Validation of Scalability¶
Introduction¶
This page will be the magnum opus of all the hard work I’ve done across the many iterations that it took to complete this project. I will be tying back theory to all of the configuration and implementation I’ve done to deliver a feasible narration from A to Z, pertaining to various details of my project. It is important to read the documentation found on the other pages in order to have a full grasp on the context.
The load balancing testing shall take place on my server, which setup is very similar to a cloud deployment as you can see in the graph above. When making a call to api.oksolution.nl that is the application link layer communication that takes place.
Theory¶
Why Scalability?
The userbase of the internet has grown exponentially and we must build applications ready for large scale usage. Read more about my conclusions on Monoliths in the First Microservice module within the Scalability scope. There are many advantages of building scaling applications, I believe the computing costs for hosting it in the cloud being is one of the most used reasons. Since you are building applications for a wide audience, it will likely only function properly when working on the platform of large cloud providers. More info about this subject on the pages prior.
What is Loadbalance testing?
In order to validate & prove that my project scales correctly, a load-balance test is required. In this test I will utilize a non-trivial microservice(see previous page) in order to test the efficacy of the system under load & see if it scales horizontally and still behaves as expected.
Load balance testing¶
I initially chose Locust as my framework for setting up loadbalance tests, but I had difficulties setting up the locustfile.py and then began looking for alternatives and found Apache JMeter.

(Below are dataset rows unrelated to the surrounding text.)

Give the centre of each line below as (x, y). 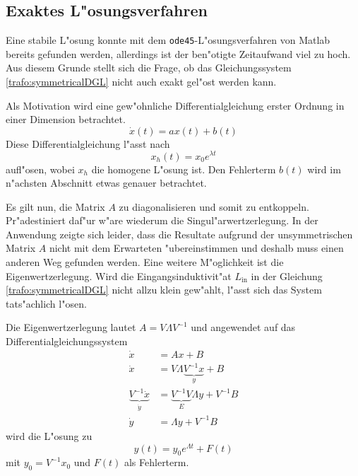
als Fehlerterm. (156, 462)
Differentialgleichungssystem (67, 341)
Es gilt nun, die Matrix (55, 206)
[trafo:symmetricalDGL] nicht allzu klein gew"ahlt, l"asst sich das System (164, 290)
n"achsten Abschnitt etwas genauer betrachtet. (106, 183)
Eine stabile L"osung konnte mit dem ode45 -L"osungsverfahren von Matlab (168, 40)
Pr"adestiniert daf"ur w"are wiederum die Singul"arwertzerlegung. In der (162, 220)
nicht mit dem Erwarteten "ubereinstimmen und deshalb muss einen (196, 248)
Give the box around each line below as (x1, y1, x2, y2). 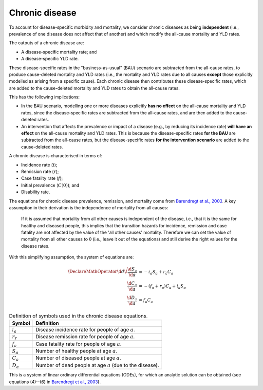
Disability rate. (21, 189, 50, 195)
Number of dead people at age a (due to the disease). (36, 362, 159, 369)
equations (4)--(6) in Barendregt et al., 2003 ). (9, 379, 101, 385)
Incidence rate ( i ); (21, 162, 57, 167)
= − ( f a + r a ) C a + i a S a (138, 283, 186, 290)
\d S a (127, 266, 137, 273)
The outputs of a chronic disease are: (9, 40, 85, 46)
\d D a (127, 295, 137, 301)
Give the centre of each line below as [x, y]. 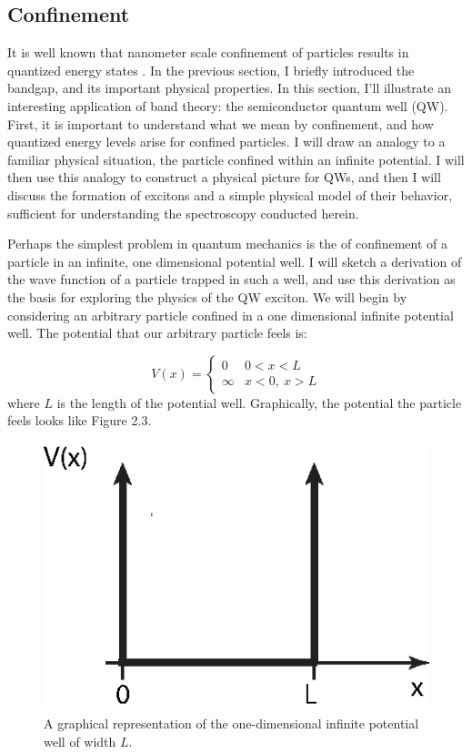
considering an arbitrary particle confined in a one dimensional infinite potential [231, 315]
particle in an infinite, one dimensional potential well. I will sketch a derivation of [235, 261]
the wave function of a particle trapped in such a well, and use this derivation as [231, 279]
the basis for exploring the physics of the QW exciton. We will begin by [207, 296]
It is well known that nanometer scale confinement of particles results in [208, 52]
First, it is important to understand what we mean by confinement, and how [221, 123]
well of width [80, 741]
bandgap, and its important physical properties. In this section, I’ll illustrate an [229, 88]
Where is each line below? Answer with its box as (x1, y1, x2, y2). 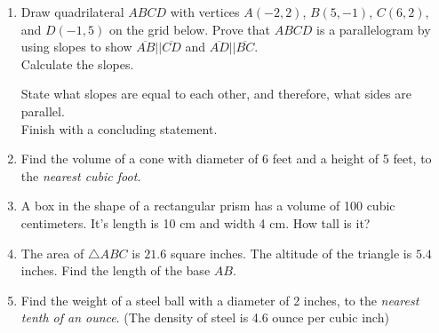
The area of (20, 243, 84, 262)
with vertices (170, 3, 240, 20)
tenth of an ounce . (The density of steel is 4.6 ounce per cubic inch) (20, 308, 389, 327)
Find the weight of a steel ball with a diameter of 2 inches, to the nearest (20, 290, 419, 309)
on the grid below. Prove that (108, 20, 271, 38)
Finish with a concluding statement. (20, 119, 218, 138)
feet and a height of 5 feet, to (272, 149, 432, 168)
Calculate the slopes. (20, 54, 134, 73)
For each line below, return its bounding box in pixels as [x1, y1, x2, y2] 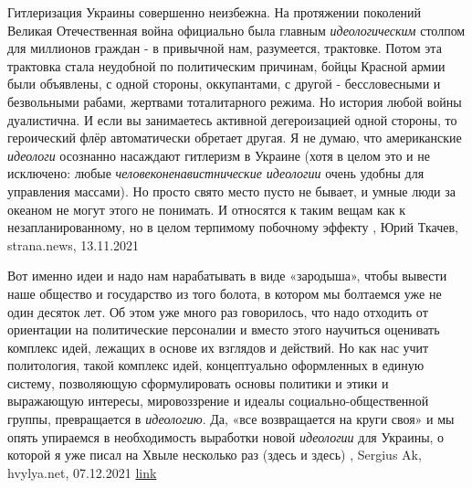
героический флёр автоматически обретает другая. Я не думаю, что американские [7, 128, 462, 147]
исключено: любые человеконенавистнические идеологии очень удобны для [7, 164, 425, 183]
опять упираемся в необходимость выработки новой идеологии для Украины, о [7, 427, 445, 446]
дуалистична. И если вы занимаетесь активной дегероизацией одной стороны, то [7, 110, 457, 129]
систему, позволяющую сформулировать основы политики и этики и [7, 373, 389, 392]
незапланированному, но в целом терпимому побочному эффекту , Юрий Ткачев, [7, 217, 458, 237]
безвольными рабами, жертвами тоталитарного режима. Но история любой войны [7, 91, 462, 111]
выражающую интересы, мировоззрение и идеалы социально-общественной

After starting JMeter I created a thread group, in which I defined that the program could use 25 different threads, which it explains it is meant to simulate users.
I added a whole bunch of Http requests that could be used with test with, but lets focus on the relevant ones: Request on /game/2/comment & Request post on /comment
The first get request focuses on getting the comments from the second game. The post request creates a comment with the following body:
{
"gameId": 2,
"commentMessage":"test"
}
Both requests require a bearer token that is generated from the front-end. For that reason I added a Http Header Manager to the request where I defined Authorization & for the post request a content-type (application/json)
Then I headed into Rancher where I could manually finetune the scalability. In order to do this I had to get the exact metrics from Grafana which I implemented into Rancher. Using this plugin I could track the cpu usage of individual pods. I scaled up my main service to see their usage:
So I began basing my metrics based on those values, but then found out that their usage was way higher because the docker container was still being initialized.
Usage like this is more regular during idle:
I finetuned my service to this:
resources:
limits:
cpu: 80m
requests:
cpu: 030m
According to my calculations, this means the limit is 0.08CPU and 0.03CPU is the estimated minimum. I adjusted my load-balancer so that it would scale-up when it hit the threshold of 040mCpu.
So lets circle back for a second about the nature of the test.
Since I can insert the token straight into JMeter, the login part is skipped. GameService & CommentService are both used – but obviously the comments more, since the user is requesting all the comments belonging to a game.
Goal: CommentMicroService scales up, GameService doesn’t have to
Bonus goal: The throughput increases as the service scales up
Result:
Start scenario:
After 40 seconds a pod is added. CPU on both containers shot up.
5 minutes have elapsed, 3/5 containers have finished deploying 2 more are being added. The throughput is 173,768/minute.
I restarted the test because my internet was becoming extremely laggy. So roughly after 6:50 minutes the pods are spinning at their full potential. The throughput has increased to 223,044/minute. After stopping the test, the comment service pod returned to 1/1.
I’ve verified through the mysql interface that the comments were created correctly.